CSH Main responsibilities:

• The face of the Safety organization in the country

• Accountable for all PV related activities in the country & ensures that the local PV teams are properly trained to manage these activities.

• Ensures inspection readiness of the PV system in the country, serves as the local PV contact for the local authorities and acts as the local Responsible Person for Pharmacovigilance (RPP) where applicable per country legislation (this role can be delegated as needed)

• Builds & maintains all necessary relations/collaboration with the key PSPV stakeholders as well as other CSHs, and with the in-country partner functions (including but not limited to Medical, Regulatory, Quality, Commercial, Legal, and Country Leads).

• Accountable for local PV outsourced activities and PV compliance of local partnerships

• Accountable for local PV resources and budget with both local & global supporting functions

• Operates as Local Safety Officer (LSO) by managing medical safety of assigned local products under the oversight of the Regions Medical Safety Head (this role can be delegated as needed)

• Oversight of the Export Markets managed by India PV team

• Accountable for ensuring PV activities are managed by the Export Market Partners are compliant as per PVA and PV requirements in the perimeter, including promoting actions to make the partner raise to the required compliance levels.

• Manages the India PV team overseeing PV activities for Export Market Partners, if applicable.

Experience:

• Strong experience with PV systems & Regulatory Agency interactions

Soft skills:

• Strong leadership

• Able to create networks and to collaborate in an international cross-functional environment.
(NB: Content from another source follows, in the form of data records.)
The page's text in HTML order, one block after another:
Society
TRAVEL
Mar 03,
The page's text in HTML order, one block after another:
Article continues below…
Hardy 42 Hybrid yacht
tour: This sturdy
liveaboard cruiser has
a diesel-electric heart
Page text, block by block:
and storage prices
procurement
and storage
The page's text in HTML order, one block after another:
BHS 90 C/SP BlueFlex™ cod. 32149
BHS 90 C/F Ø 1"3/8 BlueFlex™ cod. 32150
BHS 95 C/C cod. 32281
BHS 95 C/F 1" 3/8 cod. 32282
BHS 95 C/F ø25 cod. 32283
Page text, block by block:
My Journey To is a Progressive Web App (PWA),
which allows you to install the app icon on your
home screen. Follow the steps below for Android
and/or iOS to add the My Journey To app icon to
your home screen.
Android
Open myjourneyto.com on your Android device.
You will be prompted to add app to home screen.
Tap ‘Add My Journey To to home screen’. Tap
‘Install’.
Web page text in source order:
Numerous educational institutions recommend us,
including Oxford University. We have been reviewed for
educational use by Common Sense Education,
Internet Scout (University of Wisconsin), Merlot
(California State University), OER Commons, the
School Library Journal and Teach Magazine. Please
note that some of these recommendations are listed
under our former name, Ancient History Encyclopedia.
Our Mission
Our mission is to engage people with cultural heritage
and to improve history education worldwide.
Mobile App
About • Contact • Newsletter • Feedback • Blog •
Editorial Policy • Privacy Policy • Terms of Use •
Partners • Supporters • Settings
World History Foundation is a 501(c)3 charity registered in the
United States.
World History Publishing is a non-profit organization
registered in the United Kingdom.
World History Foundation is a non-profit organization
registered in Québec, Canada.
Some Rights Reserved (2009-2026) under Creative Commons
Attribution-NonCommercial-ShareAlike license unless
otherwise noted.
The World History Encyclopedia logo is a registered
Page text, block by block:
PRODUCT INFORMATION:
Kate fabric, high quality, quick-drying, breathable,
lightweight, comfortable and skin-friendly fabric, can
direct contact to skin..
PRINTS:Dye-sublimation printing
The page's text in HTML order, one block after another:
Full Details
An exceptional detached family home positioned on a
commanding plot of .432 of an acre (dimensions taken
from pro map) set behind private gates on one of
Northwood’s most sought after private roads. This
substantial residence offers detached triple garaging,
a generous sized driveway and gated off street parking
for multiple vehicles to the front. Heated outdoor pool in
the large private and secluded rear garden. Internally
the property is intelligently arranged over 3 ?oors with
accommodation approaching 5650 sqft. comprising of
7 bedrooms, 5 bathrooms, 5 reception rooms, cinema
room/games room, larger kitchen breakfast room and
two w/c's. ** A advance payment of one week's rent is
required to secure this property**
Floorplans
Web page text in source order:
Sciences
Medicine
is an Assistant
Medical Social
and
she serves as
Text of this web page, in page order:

• Self–motivated, ruthlessly prioritize to deliver most value.

• Solution oriented & strategic thinking while keeping patients and customers top of mind.

• Good communicator with attention to detail while seeing the big picture.
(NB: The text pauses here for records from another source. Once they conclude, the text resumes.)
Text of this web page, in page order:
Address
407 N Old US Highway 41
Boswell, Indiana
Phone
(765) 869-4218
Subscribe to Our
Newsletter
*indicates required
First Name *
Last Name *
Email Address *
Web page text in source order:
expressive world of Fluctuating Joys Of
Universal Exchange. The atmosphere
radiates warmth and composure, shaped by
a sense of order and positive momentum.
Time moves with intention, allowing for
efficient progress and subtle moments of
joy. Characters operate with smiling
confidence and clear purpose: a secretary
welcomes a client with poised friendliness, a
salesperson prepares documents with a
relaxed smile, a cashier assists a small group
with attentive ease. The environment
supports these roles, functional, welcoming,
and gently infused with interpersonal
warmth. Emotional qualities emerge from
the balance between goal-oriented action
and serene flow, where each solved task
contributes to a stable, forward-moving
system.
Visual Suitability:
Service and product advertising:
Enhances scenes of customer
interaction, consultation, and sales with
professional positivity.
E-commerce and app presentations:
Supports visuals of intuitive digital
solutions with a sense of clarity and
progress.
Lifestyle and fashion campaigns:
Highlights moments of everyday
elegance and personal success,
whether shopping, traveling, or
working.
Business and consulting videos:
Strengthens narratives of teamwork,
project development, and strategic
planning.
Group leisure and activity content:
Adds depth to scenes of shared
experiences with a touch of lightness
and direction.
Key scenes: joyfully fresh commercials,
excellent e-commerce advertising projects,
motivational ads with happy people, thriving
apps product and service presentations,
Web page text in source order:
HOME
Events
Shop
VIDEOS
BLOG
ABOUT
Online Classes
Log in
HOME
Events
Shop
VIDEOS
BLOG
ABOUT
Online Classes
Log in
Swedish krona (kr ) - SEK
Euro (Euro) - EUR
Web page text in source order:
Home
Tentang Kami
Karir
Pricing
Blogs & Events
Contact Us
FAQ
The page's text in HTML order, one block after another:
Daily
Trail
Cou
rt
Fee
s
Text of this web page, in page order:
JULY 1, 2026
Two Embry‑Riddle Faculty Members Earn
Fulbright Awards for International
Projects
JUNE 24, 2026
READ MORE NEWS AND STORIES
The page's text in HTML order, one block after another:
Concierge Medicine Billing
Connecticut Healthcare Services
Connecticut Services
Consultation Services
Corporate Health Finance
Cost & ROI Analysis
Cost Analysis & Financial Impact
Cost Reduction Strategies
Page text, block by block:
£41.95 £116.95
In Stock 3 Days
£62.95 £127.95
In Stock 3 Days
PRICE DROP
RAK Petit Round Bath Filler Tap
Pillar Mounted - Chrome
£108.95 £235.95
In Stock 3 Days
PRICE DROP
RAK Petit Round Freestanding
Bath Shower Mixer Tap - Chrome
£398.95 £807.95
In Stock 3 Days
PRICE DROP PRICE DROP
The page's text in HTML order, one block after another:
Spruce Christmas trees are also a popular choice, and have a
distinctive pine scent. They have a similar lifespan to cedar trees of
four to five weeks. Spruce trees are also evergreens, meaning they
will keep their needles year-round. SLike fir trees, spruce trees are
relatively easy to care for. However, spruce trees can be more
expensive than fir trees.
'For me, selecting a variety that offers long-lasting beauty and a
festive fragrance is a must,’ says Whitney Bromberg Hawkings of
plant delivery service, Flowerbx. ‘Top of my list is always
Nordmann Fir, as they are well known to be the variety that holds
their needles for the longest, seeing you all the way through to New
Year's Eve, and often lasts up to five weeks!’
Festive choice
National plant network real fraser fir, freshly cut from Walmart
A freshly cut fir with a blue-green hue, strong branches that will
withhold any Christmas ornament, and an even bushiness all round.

• Oversight of the Export Markets managed by India PV team: Good persuasion, negotiation and influencing skills, notably for interactions with the Export Market partner PV teams.

Technical skills:

• Strong knowledge of pharmacovigilance systems & regulations

• Good understanding of how to manage safety data from multiple sources

• Able to evaluate & manage safety signals and define risk management activities

Education:

·       Advanced health care discipline degree (MD, PharmD, PhD, Master of Science, etc.) or equivalent qualification

Languages:

Full professional English language proficiency

General competencies

·       As the local Responsible Person for Pharmacovigilance (RPP), the CSH must fulfill the local requirements applicable per country legislation.

·The CSH must demonstrate sufficient proficiency in English (verbal and written) to accurately communicate PV information outside his/her country(ies)

·       Strong knowledge and expertise in national (pharmacovigilance including medical products and vaccines, medical devices, when relevant) regulations and international regulations as well as industry standards.

Key functional competencies

• Medical Safety Landscape

Demonstrates understanding and compliance with the regulatory, therapeutic and clinical environment in order to effectively define and re-evaluate the safety profile throughout the product’s life cycle.

Sufficient ability to interpret clinical data including safety data.

• Signal Detection:  Safety surveillance & data gathering.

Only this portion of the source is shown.